Defunct tennis tournament
- Founded: 1880; 145 years ago
- Abolished: 1885; 140 years ago
- Location: Dirleton Castle, Dirleton, East Lothian Scotland
- Venue: Dirleton Castle Lawn Tennis Club
- Surface: Grass

= Dirleton Castle LTC Tournament =

The Dirleton Castle LTC Tournament was a late Victorian era men's and women's grass court tennis tournament established in October 1880. The first edition was organised by the Dirleton Castle Lawn Tennis Club and played on its grounds close to Dirleton Castle, in the village of Dirleton, East Lothian Scotland and ran until at least 1885.

==History==
The Dirleton Castle LTC Tournament was a men's and women's grass court tennis event first staged in October 1880. The first edition was played at the Dirleton Castle Lawn Tennis Club grounds, Dirleton Castle, Dirleton, East Lothian Scotland.

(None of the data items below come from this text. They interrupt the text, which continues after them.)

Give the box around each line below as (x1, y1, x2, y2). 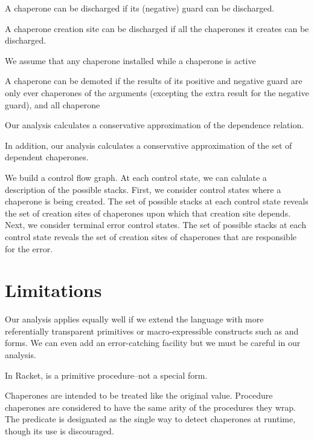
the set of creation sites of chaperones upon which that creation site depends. (5, 206, 291, 219)
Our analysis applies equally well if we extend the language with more (5, 313, 264, 325)
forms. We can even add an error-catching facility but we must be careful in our (5, 336, 301, 349)
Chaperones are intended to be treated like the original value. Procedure (5, 389, 273, 402)
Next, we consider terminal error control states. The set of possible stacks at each (5, 218, 306, 231)
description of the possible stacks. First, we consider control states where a (5, 183, 281, 195)
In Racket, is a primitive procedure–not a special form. (5, 368, 208, 381)
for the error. (5, 242, 53, 255)

In 1884 the club held another lawn tennis tournament.

A description of the venue that appeared in Pastimes 27 February 1884:

Dirleton LTC boasted it's grounds 'as one of the most romantically situated in Scotland, being surrounded by yew trees, of great antiquity, and close to the old Norman castle of Dirleton.
— Lake, Robert. J. A Social History of Tennis in Britain (2014). p. 46.

In July 1885 the club held another tournament as part of a Grand Fancy Bazaar held in the Castle Gardens and Castle Park, Dirleton.